Но все же порой, когда Людмила по утрам смотрела на голубоглазую, хрупкую Маню, ей казалось, что Маня окутана сияющей, золотистой дымкой. И сквозь эту золотистую дымку проглядывали удивительные Манины черты: черты человека, глубоко доверявшего жизни, пусть даже и не осознававшего этого. Маня, по совершенно непонятным Людмиле причинам, все-таки была открыта всему, что жизнь ей преподносила: ни одно предательство не ожесточило ее, не превратило ее в человека с ледяным, злым сердцем. Более того, в этом поиске любви она была не просто женщиной, которая искала своего счастья, она искала этой любви для всех: для себя, для ее семьи, для всего мира.
Именно Маня разыскала отца, вышла с ним на связь. Именно Маня вывела свою мать, Людмилу, из этого вечного анабиоза нелюбви и одиночества. Именно Маня побывала в Нью-Йорке – в месте, помнившем ее забытых предков. Ее дочь, сама того не подозревая, находясь в бесконечном поиске любви, собирала свой род как пазл, как мозаику, связывала воедино всех, кто рассыпался, растерялся по миру… И, кажется, выбилась из сил на этом длинном пути…
От этой мысли Людмила заплакала. Этим летним вечером ее вдруг охватил ужас от того, что она много лет думала о дочери как о слабой и бесхарактерной, и тем самым много лет предавала ее. Она предавала своего ребенка, не видя, какой труд Маня проделывала на протяжении этих многих лет.
Людмила закурила, заходила по комнате суетливыми шагами, потом затушила папиросу, которая сейчас так мешала ей думать о чем-то – самом важном. И вдруг она поймала себя на желании прямо сейчас позвонить Борису – Маниному отцу, человеку, после которого она так и не смогла никого полюбить, как ни пыталась… Позвонить ему просто так, без всякой видимой причины…
Но, кажется, причина все-таки была: возможно, Маня выбивается из сил, не отдавая себе отчета, не находит покоя из-за того, что в той мозаике, в том пазле, который она с таким упорством собирала, не хватало единственного и самого главного элемента – хоть какой-то, пусть тонкой, как волос, связи между ее матерью и отцом.
Но Людмила знала, чувствовала, что эта связь была! Ее любовь к Маниному отцу за столько лет никуда не делась! Она не уменьшилась, не исчезла, хоть Борис однажды просто пропал из их жизни. Эта связь не исчезла, пусть прошло столько лет и каждый из них хлебнул столько горя!
Поэтому долг Людмилы сейчас заключался в том, чтобы помочь своей дочери, которая сражалась за воссоединение своего рода в полном одиночестве, теряя силы…

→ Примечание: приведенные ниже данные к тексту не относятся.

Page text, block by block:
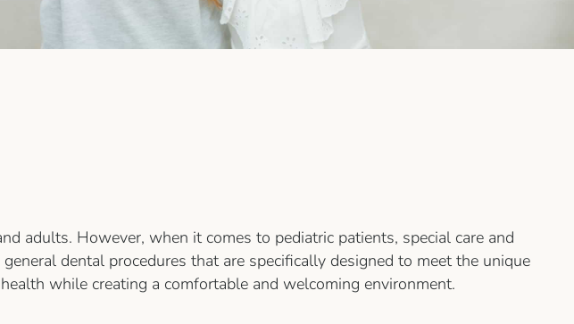
adults. However, when it comes to pediatric patients, special care and
dental procedures that are specifically designed to meet the unique
while creating a comfortable and welcoming environment.
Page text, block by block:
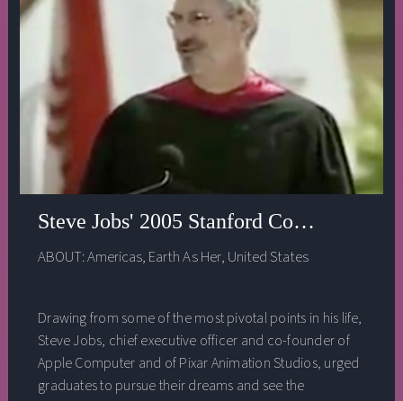
Steve Jobs' 2005 Stanford
ABOUT:Americas, Earth As Her, United States
Drawing from some of the most pivotal points in his life,
Steve Jobs, chief executive officer and co-founder of
Apple Computer and of Pixar Animation Studios, urged
graduates to pursue their dreams and see the
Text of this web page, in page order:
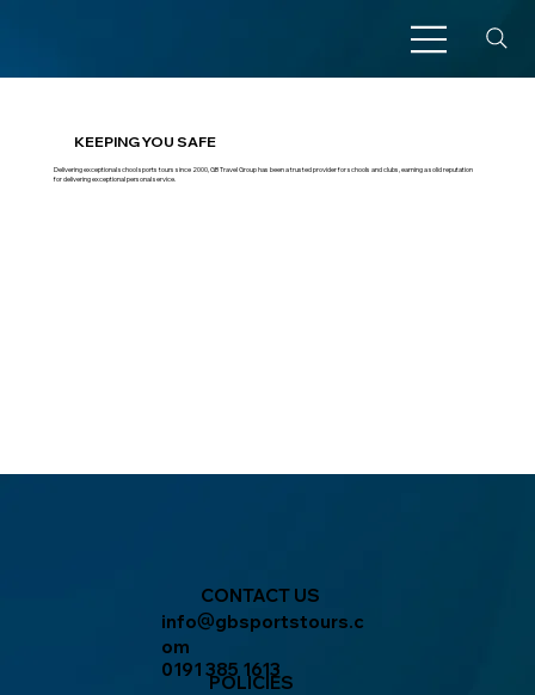
KEEPING YOU SAFE
Delivering exceptional school sports tours since 2000, GB Travel Group has been a trusted provider for schools and clubs, earning a solid reputation
for delivering exceptional personal service.
CONTACT US
info@gbsportstours.c
om
0191 385 1613
POLICIES
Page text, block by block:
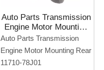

Людмила набрала номер Бориса, но тут же испугалась этого своего порыва и хотела положить трубку. Но не успела. Она услышала его голос.
– Да, слушаю, – ответил тот самый голос.
– Это Людмила… То есть одна из твоих Людмил, – иронично добавила Людмила.
– Я рад тебя слышать… очень рад, – сказал Борис.
– Я беспокою тебя… через столько лет, но я звоню не ради себя или тебя…
– Люда… – тревожно сказал Борис. – Все в порядке с детьми, с тобой?
– В порядке.
– Спасибо, что ты позвонила. Я долго ждал этого разговора с тобой. Просто я не знал, как… – глухо проговорил Борис.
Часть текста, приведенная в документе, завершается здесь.